Murray plays the titular Vincent, a hard nosed army veteran living in Brooklyn. He is a down on his luck curmudgeon who ticks all the cliché sympathy boxes. In the first 30 minutes we see him harassed by a bookie he owes money to, refused service at his local bar, and told by a bank clerk he Is broke.

It is not long before into his life and garden come new neighbours recently divorced nurse Maggie and her 10-year-old son Oliver. With money being low for Vincent he agrees to babysit Oliver after school. Slowly but surely (stop me if you heard this one before ) Oliver eventually cracks Vincent’s rough and tough exterior and discovers beneath the drinking and gambling there is a sweet old man inside. Vom!

Perhaps I am being a little unfair as I did laugh several times throughout the film, but from About a Boy to Liam Neeson’s storyline in Love Actually this kind of storyline is pretty hackneyed at this stage. Even Murray himself has been in very similar movies - Wes Anderson’s brilliant Rushmore (1998 ) and Lost in Translation.

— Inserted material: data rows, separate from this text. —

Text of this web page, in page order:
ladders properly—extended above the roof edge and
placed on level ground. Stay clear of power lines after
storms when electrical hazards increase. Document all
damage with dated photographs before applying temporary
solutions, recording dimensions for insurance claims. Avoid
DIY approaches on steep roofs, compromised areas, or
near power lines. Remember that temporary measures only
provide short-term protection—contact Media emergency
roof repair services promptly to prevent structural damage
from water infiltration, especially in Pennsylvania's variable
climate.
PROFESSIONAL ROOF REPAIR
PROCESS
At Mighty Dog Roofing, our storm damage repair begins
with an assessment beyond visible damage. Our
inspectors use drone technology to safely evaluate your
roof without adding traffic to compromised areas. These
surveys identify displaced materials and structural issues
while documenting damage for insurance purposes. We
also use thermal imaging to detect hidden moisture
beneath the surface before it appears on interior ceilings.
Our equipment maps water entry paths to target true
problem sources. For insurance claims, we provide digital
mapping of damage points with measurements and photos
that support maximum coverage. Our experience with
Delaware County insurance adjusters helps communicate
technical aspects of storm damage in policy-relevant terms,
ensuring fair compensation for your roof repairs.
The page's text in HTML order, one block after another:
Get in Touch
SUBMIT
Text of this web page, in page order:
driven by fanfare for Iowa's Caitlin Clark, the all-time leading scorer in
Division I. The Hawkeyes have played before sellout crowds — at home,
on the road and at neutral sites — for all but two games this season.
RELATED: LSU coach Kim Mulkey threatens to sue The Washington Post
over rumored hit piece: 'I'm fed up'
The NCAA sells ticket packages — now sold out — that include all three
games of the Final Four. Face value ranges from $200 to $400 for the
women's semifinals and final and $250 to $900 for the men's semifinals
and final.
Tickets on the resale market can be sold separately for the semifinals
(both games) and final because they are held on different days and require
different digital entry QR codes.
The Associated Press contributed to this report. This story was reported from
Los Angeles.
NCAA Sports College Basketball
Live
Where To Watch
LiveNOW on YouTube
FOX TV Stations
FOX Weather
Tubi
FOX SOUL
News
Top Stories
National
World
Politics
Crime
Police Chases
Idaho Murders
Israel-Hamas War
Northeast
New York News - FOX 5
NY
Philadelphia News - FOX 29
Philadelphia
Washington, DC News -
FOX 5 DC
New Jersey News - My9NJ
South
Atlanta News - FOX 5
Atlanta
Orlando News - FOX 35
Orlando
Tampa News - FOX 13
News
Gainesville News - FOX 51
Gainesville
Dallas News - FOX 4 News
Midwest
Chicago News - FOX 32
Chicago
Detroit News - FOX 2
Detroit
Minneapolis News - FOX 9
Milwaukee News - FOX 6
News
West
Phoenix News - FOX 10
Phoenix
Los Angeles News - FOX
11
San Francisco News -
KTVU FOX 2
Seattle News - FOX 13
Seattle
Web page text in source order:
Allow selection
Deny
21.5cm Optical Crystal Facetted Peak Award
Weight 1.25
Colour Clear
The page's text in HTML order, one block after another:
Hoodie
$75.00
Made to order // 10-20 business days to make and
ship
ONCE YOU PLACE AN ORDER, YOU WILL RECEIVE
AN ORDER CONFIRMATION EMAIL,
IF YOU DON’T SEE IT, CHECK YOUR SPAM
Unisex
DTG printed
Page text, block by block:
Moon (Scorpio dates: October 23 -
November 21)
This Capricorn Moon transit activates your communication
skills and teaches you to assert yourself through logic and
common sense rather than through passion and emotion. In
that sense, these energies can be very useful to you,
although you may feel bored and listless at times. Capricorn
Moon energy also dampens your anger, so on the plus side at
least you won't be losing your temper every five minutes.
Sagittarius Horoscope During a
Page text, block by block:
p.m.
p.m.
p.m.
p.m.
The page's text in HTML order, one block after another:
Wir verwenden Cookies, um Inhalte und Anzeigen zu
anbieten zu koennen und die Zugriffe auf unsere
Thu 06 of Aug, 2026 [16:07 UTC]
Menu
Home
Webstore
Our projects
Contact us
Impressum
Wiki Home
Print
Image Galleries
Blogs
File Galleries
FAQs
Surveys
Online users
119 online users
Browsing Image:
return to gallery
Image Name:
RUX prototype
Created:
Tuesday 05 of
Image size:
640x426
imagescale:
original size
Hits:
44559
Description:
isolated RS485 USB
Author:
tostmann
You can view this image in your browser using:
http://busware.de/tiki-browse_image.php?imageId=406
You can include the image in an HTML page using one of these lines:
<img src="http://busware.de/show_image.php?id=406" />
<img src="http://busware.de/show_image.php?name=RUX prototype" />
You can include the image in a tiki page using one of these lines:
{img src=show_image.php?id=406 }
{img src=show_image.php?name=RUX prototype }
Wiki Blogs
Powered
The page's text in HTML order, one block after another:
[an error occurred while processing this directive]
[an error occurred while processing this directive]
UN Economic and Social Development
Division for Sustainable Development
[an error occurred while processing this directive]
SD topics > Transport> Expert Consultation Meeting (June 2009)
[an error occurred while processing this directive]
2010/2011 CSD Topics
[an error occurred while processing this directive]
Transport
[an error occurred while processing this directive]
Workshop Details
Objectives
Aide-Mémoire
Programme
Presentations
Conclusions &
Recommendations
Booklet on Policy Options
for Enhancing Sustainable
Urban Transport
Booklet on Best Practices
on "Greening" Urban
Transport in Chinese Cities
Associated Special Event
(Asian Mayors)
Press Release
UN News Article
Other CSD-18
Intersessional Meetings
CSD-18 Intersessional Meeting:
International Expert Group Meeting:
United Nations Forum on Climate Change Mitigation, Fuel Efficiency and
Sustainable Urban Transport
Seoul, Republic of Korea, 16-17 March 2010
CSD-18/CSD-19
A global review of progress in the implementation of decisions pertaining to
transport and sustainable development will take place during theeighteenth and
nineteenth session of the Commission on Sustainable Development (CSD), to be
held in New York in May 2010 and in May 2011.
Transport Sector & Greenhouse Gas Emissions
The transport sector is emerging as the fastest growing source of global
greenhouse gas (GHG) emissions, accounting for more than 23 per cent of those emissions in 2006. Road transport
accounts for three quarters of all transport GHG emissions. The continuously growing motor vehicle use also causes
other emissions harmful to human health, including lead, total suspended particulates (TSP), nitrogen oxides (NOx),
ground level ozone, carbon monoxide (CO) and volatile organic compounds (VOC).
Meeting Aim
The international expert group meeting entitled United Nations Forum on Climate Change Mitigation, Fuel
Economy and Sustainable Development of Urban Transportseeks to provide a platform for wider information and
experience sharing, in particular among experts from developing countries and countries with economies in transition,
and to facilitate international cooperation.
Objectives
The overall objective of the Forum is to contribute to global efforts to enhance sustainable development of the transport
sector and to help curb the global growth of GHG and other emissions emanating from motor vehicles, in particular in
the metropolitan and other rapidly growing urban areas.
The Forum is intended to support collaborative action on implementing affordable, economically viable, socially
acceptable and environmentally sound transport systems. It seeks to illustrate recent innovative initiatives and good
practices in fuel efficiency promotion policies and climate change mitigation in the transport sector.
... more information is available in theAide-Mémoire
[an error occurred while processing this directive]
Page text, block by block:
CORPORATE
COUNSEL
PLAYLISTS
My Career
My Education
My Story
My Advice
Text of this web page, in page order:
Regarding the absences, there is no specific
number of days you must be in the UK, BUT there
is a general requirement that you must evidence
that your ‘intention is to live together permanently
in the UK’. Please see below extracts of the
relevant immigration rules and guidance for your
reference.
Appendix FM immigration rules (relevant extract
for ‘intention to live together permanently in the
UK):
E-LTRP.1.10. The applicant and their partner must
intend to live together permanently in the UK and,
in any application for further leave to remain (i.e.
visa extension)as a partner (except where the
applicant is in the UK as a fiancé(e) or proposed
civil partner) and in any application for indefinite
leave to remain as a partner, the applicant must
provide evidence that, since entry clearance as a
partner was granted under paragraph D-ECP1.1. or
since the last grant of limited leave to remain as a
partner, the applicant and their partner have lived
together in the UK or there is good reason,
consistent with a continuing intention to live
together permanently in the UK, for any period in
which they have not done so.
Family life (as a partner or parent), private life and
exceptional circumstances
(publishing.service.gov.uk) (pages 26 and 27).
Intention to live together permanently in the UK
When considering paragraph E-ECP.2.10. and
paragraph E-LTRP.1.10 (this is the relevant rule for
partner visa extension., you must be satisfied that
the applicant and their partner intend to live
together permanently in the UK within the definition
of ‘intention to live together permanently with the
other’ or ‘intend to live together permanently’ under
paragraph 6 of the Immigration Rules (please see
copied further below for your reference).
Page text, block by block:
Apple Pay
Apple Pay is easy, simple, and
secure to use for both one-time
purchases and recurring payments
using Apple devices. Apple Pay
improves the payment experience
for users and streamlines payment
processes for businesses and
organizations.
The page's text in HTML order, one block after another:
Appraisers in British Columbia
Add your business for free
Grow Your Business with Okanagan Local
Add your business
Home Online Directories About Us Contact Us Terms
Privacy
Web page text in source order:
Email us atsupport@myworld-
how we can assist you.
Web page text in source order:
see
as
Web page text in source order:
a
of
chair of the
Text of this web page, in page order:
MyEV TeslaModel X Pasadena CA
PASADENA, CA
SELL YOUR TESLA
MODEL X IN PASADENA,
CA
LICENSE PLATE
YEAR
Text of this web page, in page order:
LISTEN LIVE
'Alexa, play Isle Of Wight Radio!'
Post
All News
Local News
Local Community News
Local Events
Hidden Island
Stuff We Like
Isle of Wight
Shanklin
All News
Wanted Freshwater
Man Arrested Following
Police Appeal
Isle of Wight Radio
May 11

The draw here is Murray and the rest of the cast, they do a good job with a pretty tired formula. The debut director, Theodore Melfi, does adequate if unremarkable work. He has a tendency to overuse montages with uninspiring music choices - a trope which is a real pet peeve of mine. In fact it feels Wes Anderson-lite.

There is no charm here aside from Murray’s and O’Dowd’s natural personalities but that has nothing to do with the film, they are just great actors and watching them is always a joy. Naomi Watts struggles with her accent again… if you thought her Princess Diana accent in the hilariously bad Diana earlier this year was bad wait until you see her take on a pregnant Russian prostitute in this.

If you are in the mood for something sentimental with great actors this Christmas I would certainly recommend it, but there are great movies out this time of year this is one you’d be just as well seeing on TV in a few months time. Or better, get a copy of Rushmore.